[WHAT IS REQUIRED]: Reproduce precisely the lines of the listing below, starting with the line that contains "Aegis Softtech, since" and stopping after the line that contains "Zen Creations"; include nothing else.

[SUPPLIED ENTRIES]:
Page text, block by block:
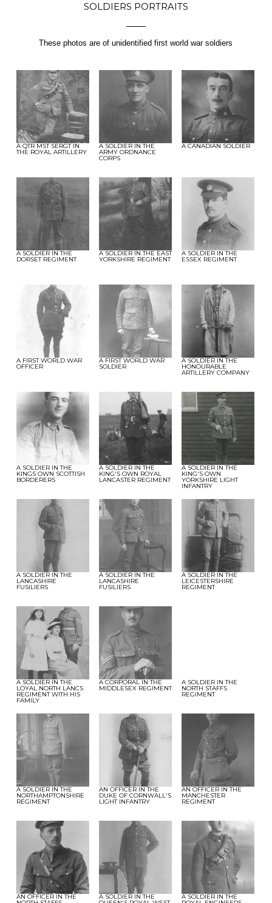
SOLDIERS PORTRAITS
These photos are of unidentified first world war soldiers
A QTR MST SERGT IN
THE ROYAL ARTILLERY
A SOLDIER IN THE
ARMY ORDNANCE
CORPS
A CANADIAN SOLDIER
A SOLDIER IN THE
DORSET REGIMENT
A SOLDIER IN THE EAST
YORKSHIRE REGIMENT
A SOLDIER IN THE
ESSEX REGIMENT
A FIRST WORLD WAR
OFFICER
A FIRST WORLD WAR
SOLDIER
A SOLDIER IN THE
HONOURABLE
ARTILLERY COMPANY
A SOLDIER IN THE
KINGS OWN SCOTTISH
BORDERERS
A SOLDIER IN THE
KING'S OWN ROYAL
LANCASTER REGIMENT
A SOLDIER IN THE
KING'S OWN
YORKSHIRE LIGHT
INFANTRY
A SOLDIER IN THE
LANCASHIRE
FUSILIERS
A SOLDIER IN THE
LANCASHIRE
FUSILIERS
A SOLDIER IN THE
LEICESTERSHIRE
REGIMENT
A SOLDIER IN THE
LOYAL NORTH LANCS
REGIMENT WITH HIS
FAMILY
A CORPORAL IN THE
MIDDLESEX REGIMENT
A SOLDIER IN THE
NORTH STAFFS
REGIMENT
A SOLDIER IN THE
NORTHAMPTONSHIRE
REGIMENT
AN OFFICER IN THE
DUKE OF CORNWALL'S
LIGHT INFANTRY
AN OFFICER IN THE
MANCHESTER
REGIMENT
AN OFFICER IN THE A SOLDIER IN THE A SOLDIER IN THE
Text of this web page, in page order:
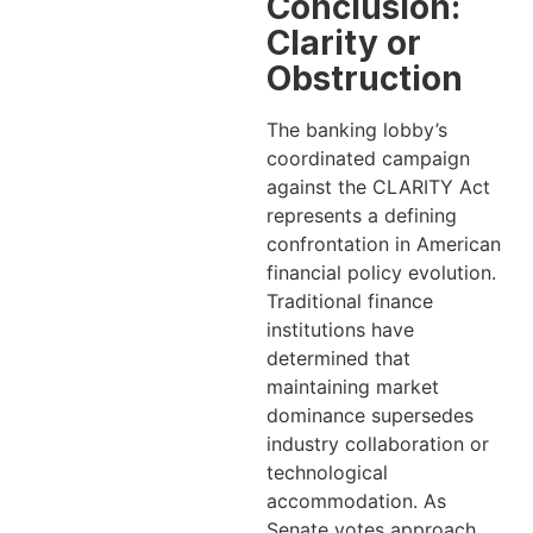
Clarity or
Obstruction
The banking lobby’s
coordinated campaign
against the CLARITY Act
represents a defining
confrontation in American
financial policy evolution.
Traditional finance
institutions have
determined that
maintaining market
dominance supersedes
industry collaboration or
technological
accommodation. As
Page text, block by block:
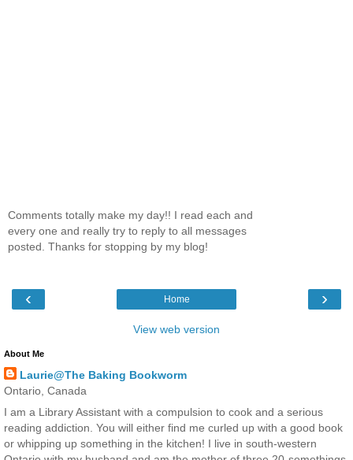
Comments totally make my day!! I read each and
every one and really try to reply to all messages
posted. Thanks for stopping by my blog!
‹ ›
Home
View web version
About Me
Laurie@The Baking Bookworm
Ontario, Canada
I am a Library Assistant with a compulsion to cook and a serious
reading addiction. You will either find me curled up with a good book
or whipping up something in the kitchen! I live in south-western
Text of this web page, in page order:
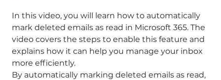
In this video, you will learn how to automatically
mark deleted emails as read in Microsoft 365. The
video covers the steps to enable this feature and
explains how it can help you manage your inbox
more efficiently.
By automatically marking deleted emails as read,
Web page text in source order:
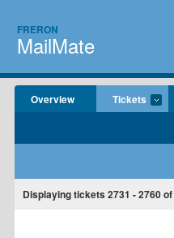
FRERON
MailMate
Overview Tickets
Displaying tickets 2731 - 2760of
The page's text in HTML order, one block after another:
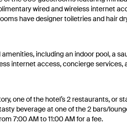
wired and wireless internet
have designer toiletries and hair
including an indoor pool, a
internet access, concierge services,
one of the hotel’s 2 restaurants, or
beverage at one of the 2 bars/
7:00 AM to 11:00 AM for a fee.
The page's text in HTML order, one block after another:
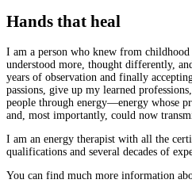
Hands that heal
I am a person who knew from
understood more, thought differently,
years of observation and finally
passions, give up my learned
people through energy—energy whose
and, most importantly, could now
I am an energy therapist with all the
qualifications and several decades of
You can find much more information
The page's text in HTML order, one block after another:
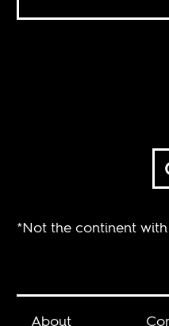
*Not the continent
About
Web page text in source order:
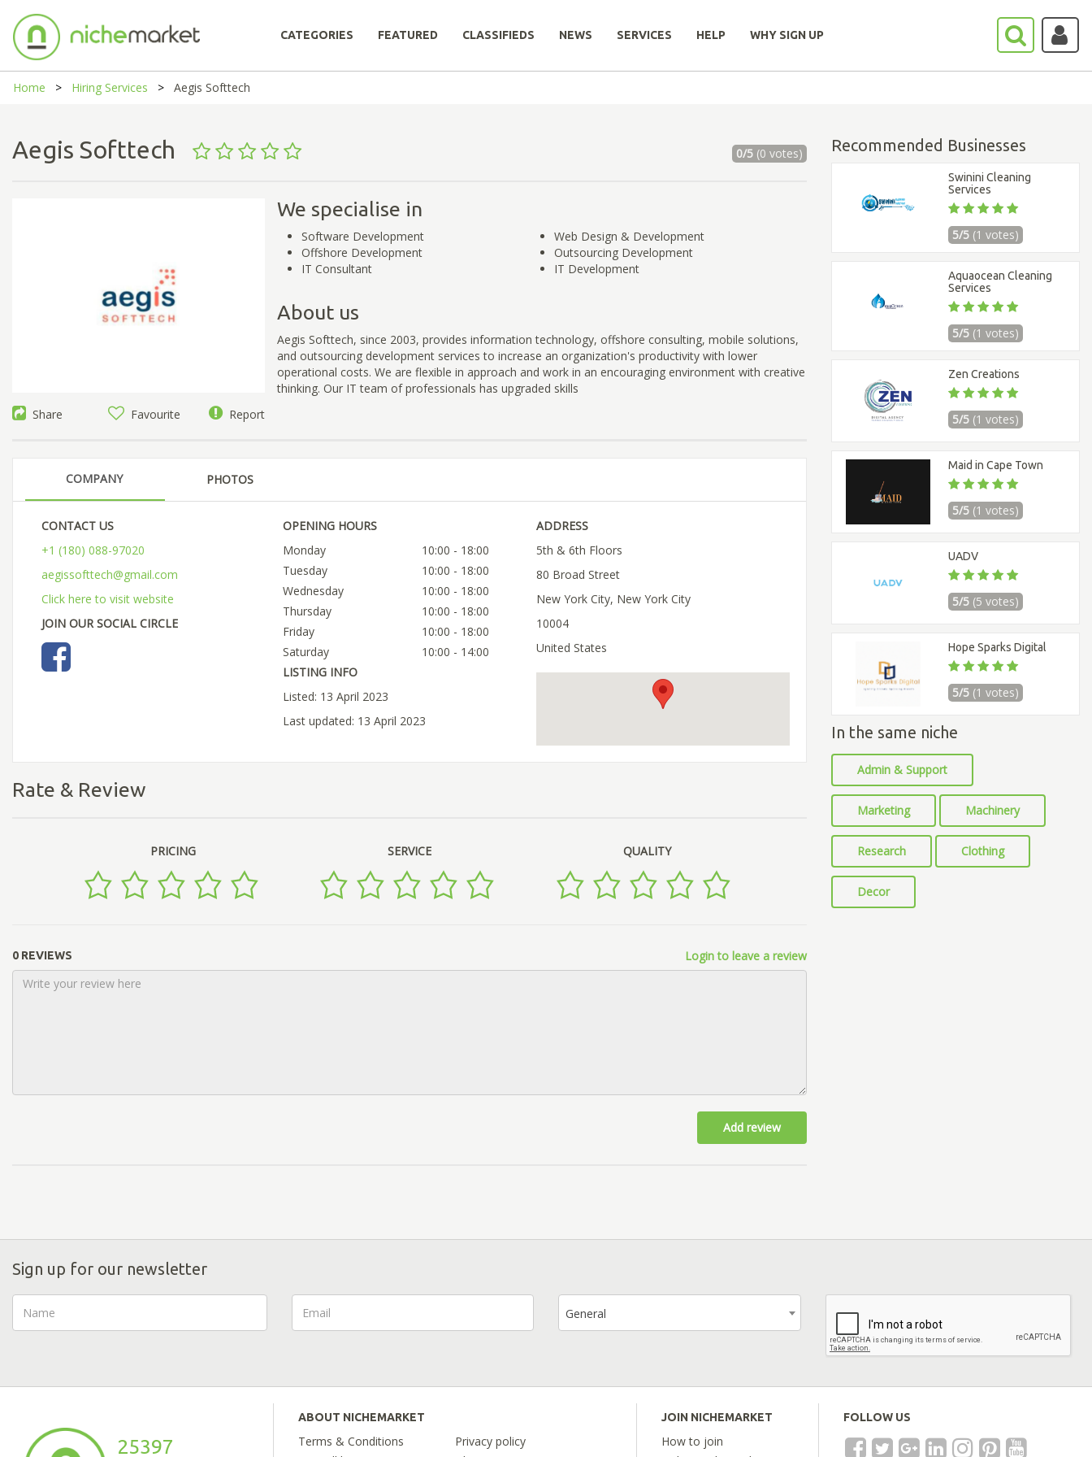
CATEGORIES FEATURED CLASSIFIEDS NEWS SERVICES HELP WHY SIGN UP
Home Hiring Services Aegis Softtech
Aegis Softtech 0/5(0 votes)
Share Favourite Report
We specialise in
Software Development
Offshore Development
IT Consultant
Web Design & Development
Outsourcing Development
IT Development
About us
Aegis Softtech, since 2003, provides information technology, offshore consulting, mobile solutions,
and outsourcing development services to increase an organization's productivity with lower
operational costs. We are flexible in approach and work in an encouraging environment with creative
thinking. Our IT team of professionals has upgraded skills
COMPANY PHOTOS
CONTACT US
+1 (180) 088-97020
aegissofttech@gmail.com
Click here to visit website
JOIN OUR SOCIAL CIRCLE
OPENING HOURS
Monday
10:00 - 18:00
Tuesday
10:00 - 18:00
Wednesday
10:00 - 18:00
Thursday
10:00 - 18:00
Friday
10:00 - 18:00
Saturday
10:00 - 14:00
LISTING INFO
Listed: 13 April 2023
Last updated: 13 April 2023
ADDRESS
5th & 6th Floors
80 Broad Street
New York City, New York City
10004
United States
Rate & Review
PRICING SERVICE QUALITY
0 REVIEWS Login to leave a review
Add review
Recommended Businesses
Swinini Cleaning
Services
5/5 (1 votes)
Aquaocean Cleaning
Services
5/5 (1 votes)
Zen Creations
5/5 (1 votes)
Maid in Cape Town
5/5 (1 votes)
UADV
5/5 (5 votes)
Hope Sparks Digital
5/5 (1 votes)
In the same niche
Admin & Support
Marketing Machinery
Research Clothing
Decor
Sign up for our newsletter
General
25397
ABOUT NICHEMARKET
Terms & Conditions
Privacy policy
JOIN NICHEMARKET
How to join
FOLLOW US

[TASK SOLUTION]:
Aegis Softtech, since 2003, provides information technology, offshore consulting, mobile solutions,
and outsourcing development services to increase an organization's productivity with lower
operational costs. We are flexible in approach and work in an encouraging environment with creative
thinking. Our IT team of professionals has upgraded skills
COMPANY PHOTOS
CONTACT US
+1 (180) 088-97020
aegissofttech@gmail.com
Click here to visit website
JOIN OUR SOCIAL CIRCLE
OPENING HOURS
Monday
10:00 - 18:00
Tuesday
10:00 - 18:00
Wednesday
10:00 - 18:00
Thursday
10:00 - 18:00
Friday
10:00 - 18:00
Saturday
10:00 - 14:00
LISTING INFO
Listed: 13 April 2023
Last updated: 13 April 2023
ADDRESS
5th & 6th Floors
80 Broad Street
New York City, New York City
10004
United States
Rate & Review
PRICING SERVICE QUALITY
0 REVIEWS Login to leave a review
Add review
Recommended Businesses
Swinini Cleaning
Services
5/5 (1 votes)
Aquaocean Cleaning
Services
5/5 (1 votes)
Zen Creations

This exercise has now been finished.